### WHAT IS REQUIRED
In this exercise, the entries below include pictures. Repeat exactly the lines from the line with "of [182, 11]" to the line with "那么这半个小时区间的首尾值, 就是区间a和b的值了. 即: [a=0, b=30]", including both, but without the pictures.

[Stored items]
==========

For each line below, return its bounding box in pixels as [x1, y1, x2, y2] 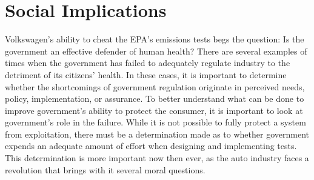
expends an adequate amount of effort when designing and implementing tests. [5, 139, 297, 152]
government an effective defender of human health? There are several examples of [5, 44, 307, 57]
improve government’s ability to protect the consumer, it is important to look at [5, 104, 303, 116]
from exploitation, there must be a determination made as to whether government [5, 127, 309, 140]
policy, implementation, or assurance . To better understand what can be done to [5, 92, 304, 105]
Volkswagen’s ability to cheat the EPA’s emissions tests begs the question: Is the [5, 33, 304, 45]
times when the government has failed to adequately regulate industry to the [5, 56, 290, 69]
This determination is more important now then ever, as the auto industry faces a [5, 152, 309, 164]
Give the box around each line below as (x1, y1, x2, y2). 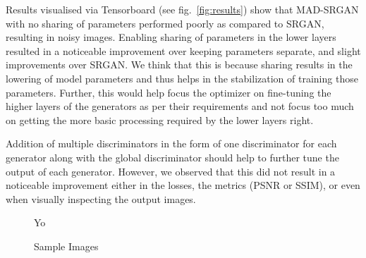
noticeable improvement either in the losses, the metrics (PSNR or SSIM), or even (6, 178, 360, 192)
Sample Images (34, 238, 99, 253)
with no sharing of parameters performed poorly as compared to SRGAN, (6, 16, 324, 30)
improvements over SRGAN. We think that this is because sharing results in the (6, 57, 353, 72)
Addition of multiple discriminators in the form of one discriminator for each (6, 136, 337, 151)
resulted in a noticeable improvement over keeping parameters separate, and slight (6, 43, 361, 58)
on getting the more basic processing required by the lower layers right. (6, 112, 314, 127)
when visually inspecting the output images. (6, 191, 196, 206)
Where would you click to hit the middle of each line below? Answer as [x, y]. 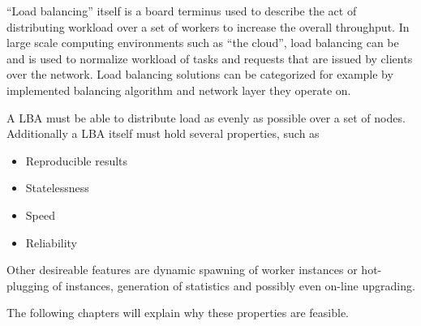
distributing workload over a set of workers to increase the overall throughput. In [208, 26]
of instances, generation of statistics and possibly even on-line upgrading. [234, 285]
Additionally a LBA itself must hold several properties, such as [163, 133]
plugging [28, 285]
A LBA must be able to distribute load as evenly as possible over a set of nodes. [206, 117]
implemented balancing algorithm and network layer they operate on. [179, 90]
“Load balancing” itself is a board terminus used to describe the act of [182, 11]
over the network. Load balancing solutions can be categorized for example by [200, 74]
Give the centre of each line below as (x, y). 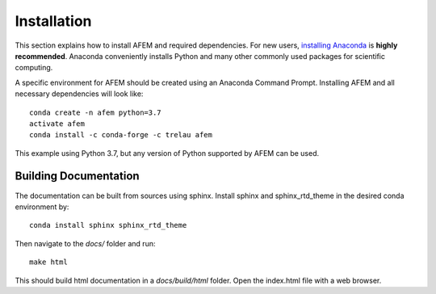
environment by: (42, 207)
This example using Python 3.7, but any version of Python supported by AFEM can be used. (167, 153)
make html (48, 262)
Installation (53, 21)
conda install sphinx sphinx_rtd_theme (108, 225)
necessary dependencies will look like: (79, 94)
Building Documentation (78, 176)
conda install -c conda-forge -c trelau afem (121, 135)
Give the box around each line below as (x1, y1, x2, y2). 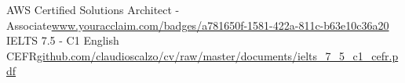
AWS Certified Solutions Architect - (6, 2, 180, 17)
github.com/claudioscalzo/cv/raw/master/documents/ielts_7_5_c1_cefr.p (37, 47, 399, 63)
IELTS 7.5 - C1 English (6, 32, 119, 49)
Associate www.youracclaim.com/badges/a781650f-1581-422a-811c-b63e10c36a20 (6, 16, 389, 33)
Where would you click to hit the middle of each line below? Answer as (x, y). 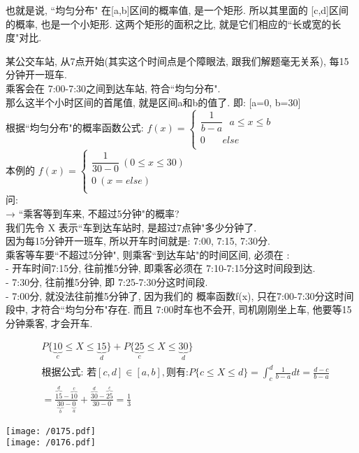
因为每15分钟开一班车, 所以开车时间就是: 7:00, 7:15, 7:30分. (138, 241)
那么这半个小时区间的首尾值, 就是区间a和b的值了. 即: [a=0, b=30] (153, 102)
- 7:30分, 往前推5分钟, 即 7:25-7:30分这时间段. (107, 282)
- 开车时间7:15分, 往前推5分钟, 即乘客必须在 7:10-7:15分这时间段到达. (161, 268)
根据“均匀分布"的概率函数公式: (75, 128)
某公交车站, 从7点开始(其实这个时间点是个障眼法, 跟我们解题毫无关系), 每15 (177, 60)
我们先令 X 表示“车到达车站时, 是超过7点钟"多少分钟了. (131, 227)
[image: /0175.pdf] (51, 431)

==========

### RESPONSE BOX
“Load balancing” itself is a board terminus used to describe the act of [182, 11]
over the network. Load balancing solutions can be categorized for example by [200, 74]
Give the centre of each line below as (x, y). 
environment by: (42, 207)
This example using Python 3.7, but any version of Python supported by AFEM can be used. (167, 153)
make html (48, 262)
Installation (53, 21)
conda install sphinx sphinx_rtd_theme (108, 225)
necessary dependencies will look like: (79, 94)
Building Documentation (78, 176)
conda install -c conda-forge -c trelau afem (121, 135)
Give the box around each line below as (x1, y1, x2, y2). 
AWS Certified Solutions Architect - (6, 2, 180, 17)
github.com/claudioscalzo/cv/raw/master/documents/ielts_7_5_c1_cefr.p (37, 47, 399, 63)
IELTS 7.5 - C1 English (6, 32, 119, 49)
Associate www.youracclaim.com/badges/a781650f-1581-422a-811c-b63e10c36a20 (6, 16, 389, 33)
Where would you click to hit the middle of each line below? Answer as (x, y). 
因为每15分钟开一班车, 所以开车时间就是: 7:00, 7:15, 7:30分. (138, 241)
那么这半个小时区间的首尾值, 就是区间a和b的值了. 即: [a=0, b=30] (153, 102)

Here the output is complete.